*** Opening of PROVIDED INFORMATION ***

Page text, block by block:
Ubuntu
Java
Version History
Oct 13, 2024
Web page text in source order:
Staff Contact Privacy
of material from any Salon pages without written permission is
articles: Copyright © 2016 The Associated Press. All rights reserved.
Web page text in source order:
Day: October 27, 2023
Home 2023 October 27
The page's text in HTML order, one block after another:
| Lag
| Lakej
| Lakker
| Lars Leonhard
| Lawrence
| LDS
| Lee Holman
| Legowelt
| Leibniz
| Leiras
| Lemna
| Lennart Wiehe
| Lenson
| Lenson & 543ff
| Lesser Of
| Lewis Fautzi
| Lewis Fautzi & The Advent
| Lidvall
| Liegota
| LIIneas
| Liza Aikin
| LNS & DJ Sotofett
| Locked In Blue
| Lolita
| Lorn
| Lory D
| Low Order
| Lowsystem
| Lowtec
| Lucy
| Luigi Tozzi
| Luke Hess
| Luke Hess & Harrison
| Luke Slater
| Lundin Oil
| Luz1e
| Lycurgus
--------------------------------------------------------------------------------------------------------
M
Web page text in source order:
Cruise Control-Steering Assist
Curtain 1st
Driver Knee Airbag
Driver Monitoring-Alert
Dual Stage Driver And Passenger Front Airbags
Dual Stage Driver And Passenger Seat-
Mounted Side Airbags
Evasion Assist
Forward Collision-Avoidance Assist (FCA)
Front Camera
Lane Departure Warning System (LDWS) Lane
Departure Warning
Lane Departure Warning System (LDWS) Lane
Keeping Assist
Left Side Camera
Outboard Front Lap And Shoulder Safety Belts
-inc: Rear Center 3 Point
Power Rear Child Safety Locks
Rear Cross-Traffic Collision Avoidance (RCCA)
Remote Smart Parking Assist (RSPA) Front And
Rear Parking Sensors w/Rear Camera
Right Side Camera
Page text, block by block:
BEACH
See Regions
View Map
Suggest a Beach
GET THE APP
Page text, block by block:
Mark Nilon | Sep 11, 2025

*** Close of PROVIDED INFORMATION ***

When you retype the data above, start at its first line, stop after the line containing "articles: Copyright ©", and leave out everything else.

▶ [RESPONSE AREA]
Page text, block by block:
Ubuntu
Java
Version History
Oct 13, 2024
Web page text in source order:
Staff Contact Privacy
of material from any Salon pages without written permission is
articles: Copyright © 2016 The Associated Press. All rights reserved.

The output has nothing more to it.